The adult moth lays eggs on the upper surface of leaf just before tasseling. White eggs turn tan, and then a purplish color before hatching (Fig. 2). Tiny and protected1st instar larvae feed on their own egg shell before moving on to leaves, pollen and silk. (Fig. 3). 4th instars bore into the corn ear to feed on kernels (Fig. 4), and here’s the big difference between WBC and other worm pests (European corn borer, corn ear worm): multiple worms in one ear. Matured larvae drop to the soil surface, then burrow down to overwinter in a pre-pupa stage (Fig. 5). They complete pupation in late spring and emerge from the soil from mid-July through mid-August. The adult moths fly and mate during late July to early August.

Figure 2: Eggs are white when first laid and then turn purplish before hatching (Photo by Mike Hunter, CCE)

Figure 3: First instar Western Bean Cutworm larvae (photo by Mike Hunter, CCE)

Figure 4: Mature Western Bean Cutworm Larvae (Photo by Ken Wise, NYS IPM)

Figure 5: Soil chambers created by Western bean cutworm larvae- (Photo by Keith Waldron, NYS IPM)

Figure 6: Western Bean Cutworm Lifecycle

In 2010, we developed a WBC pheromone trap monitoring network. Each year, from late June through August, this network of CCE Educators, crop consultants and agricultural professionals place out bucket pheromone traps. A female WBC pheromone lure attracts and catches only the males. Each week they are counted and reported (along with location of the trap) to determine when scouting should occur. This, however, doesn’t determine if or when a field should be sprayed with an insecticide.
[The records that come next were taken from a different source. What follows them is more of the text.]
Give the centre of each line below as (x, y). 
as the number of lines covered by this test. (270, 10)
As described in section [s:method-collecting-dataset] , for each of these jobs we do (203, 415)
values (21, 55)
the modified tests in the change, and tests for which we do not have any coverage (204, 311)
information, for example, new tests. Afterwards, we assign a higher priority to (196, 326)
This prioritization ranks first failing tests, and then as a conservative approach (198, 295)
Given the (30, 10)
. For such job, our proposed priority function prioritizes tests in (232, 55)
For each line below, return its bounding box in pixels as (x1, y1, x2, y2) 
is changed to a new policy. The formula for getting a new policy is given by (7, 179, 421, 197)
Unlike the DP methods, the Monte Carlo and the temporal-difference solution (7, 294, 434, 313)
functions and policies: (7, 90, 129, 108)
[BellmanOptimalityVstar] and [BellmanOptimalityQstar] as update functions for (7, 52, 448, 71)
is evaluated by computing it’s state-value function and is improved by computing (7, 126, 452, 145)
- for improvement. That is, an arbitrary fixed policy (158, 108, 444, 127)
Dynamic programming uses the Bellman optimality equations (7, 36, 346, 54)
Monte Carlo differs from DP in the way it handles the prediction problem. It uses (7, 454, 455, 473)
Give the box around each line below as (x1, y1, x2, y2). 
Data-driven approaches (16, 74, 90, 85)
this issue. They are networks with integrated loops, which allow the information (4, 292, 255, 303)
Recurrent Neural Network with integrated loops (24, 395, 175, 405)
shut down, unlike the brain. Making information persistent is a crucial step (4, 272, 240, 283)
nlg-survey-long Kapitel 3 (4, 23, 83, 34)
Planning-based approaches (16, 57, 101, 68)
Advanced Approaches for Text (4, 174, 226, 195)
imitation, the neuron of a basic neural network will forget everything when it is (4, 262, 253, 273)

Since 2010, the population of the WBC in New York has increase exponentially. Likewise, we started with 19 volunteers and 44 traps in 29 counties, and in 2018, we had 50 volunteers and 118 traps in 45 counties.

Table 1. New York Western Bean Cutworm 2010 – 2018 Collection Data Summary*

Includes traps in field corn, sweet corn and dry beans

Average captures by trap went from 15 in 2010 to 333 in 2018. Northern NY is the hot spot for WBC—some traps had almost 3000 in a single trap.
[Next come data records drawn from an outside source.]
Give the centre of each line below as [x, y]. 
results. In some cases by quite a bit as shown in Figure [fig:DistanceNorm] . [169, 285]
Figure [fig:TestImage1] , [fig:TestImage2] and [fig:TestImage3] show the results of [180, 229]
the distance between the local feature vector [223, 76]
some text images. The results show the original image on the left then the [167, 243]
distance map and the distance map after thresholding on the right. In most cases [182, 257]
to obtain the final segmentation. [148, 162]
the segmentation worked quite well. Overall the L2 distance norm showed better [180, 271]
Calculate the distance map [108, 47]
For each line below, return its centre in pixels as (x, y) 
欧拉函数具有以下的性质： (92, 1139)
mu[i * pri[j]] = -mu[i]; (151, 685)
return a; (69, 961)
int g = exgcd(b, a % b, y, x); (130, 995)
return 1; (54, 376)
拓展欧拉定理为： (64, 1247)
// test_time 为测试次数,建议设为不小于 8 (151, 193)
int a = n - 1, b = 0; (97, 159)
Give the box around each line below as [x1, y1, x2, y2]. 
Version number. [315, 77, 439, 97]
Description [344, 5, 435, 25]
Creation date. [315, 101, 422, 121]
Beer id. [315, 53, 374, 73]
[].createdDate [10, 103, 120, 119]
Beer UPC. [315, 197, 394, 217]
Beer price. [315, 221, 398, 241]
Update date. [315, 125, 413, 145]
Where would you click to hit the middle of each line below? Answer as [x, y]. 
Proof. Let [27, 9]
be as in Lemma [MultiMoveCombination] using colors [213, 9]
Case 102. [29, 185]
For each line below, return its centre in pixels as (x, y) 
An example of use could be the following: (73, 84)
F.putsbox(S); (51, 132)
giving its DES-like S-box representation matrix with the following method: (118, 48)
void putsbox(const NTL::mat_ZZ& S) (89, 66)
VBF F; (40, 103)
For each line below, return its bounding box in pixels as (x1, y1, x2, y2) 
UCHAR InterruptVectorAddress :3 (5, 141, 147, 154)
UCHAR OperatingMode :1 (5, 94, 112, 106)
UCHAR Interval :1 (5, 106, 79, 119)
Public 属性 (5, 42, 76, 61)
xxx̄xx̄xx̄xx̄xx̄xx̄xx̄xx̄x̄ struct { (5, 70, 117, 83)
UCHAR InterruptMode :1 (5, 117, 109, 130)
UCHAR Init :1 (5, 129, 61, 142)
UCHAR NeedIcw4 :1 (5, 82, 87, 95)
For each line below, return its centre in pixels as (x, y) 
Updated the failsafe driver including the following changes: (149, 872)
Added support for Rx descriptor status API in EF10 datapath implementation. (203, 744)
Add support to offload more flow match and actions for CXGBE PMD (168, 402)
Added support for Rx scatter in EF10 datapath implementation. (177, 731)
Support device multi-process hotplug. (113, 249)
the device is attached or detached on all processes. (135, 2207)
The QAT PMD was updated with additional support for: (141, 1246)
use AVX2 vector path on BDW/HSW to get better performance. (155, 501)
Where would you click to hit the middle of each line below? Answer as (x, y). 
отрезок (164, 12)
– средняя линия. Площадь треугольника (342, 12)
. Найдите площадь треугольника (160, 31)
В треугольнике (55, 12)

Figure 8: Average Western Bean Cutworm Moths Caught in Traps Weekly (Includes traps in field corn, sweet corn and dry beans)

A very important aspect of managing WBC is knowing when peak flight occurs. This generally ranges from the last week in July to the first week in August. Because females prefer to lay eggs in pre-tassel corn, growers can determine when to be vigilant about scouting for WBC egg masses and small larva.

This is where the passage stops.